Australian PM seeks quicker reopening after COVID-19 vaccine swap with Britain

People in protective face masks walk past the Sydney Harbour Bridge during a lockdown to curb the spread of COVID-19 in Sydney, Australia, Sep 3, 2021. (Photo: REUTERS/Loren Elliott)

SYDNEY: Australia will receive an additional four million doses of Pfizer-BioNTech's COVID-19 vaccine this month after agreeing a swap deal with Britain, to help accelerate its vaccination programme amid a record surge in infections.

The deal, announced by Prime Minister Scott Morrison on Friday, will double the availability of Pfizer vaccines this month, with the first shipment of vaccines from Britain expected to arrive over the weekend.

Australia on Friday recorded its biggest one-day rise in COVID-19 infections, with 1,657 new cases and 13 deaths reported in the past 24 hours.

"On a difficult day like this, it’s important to bring hope. And, I can assure you, there is hope," Morrison told reporters in Canberra.

"This will enable us to bring forward significantly the opportunity for Australia to open up again."
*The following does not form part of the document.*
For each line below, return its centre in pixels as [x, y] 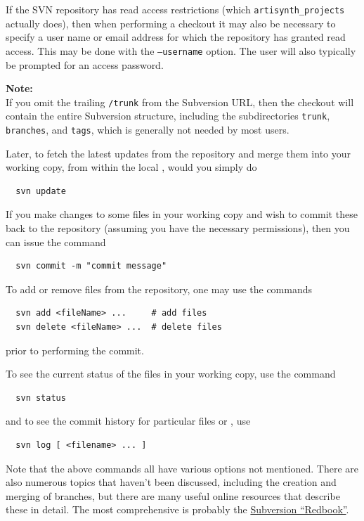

Australia agreed a similar swap arrangement with Singapore earlier this week. Both deals will see Australia return Pfizer-BioNTech vaccines later in the year when the bulk of Canberra's order is delivered.

"Our agreement with Australia will share doses at the optimum time to bolster both our countries’ vaccination programmes," Sajid Javid, Britain's Health Secretary, said in an emailed statement.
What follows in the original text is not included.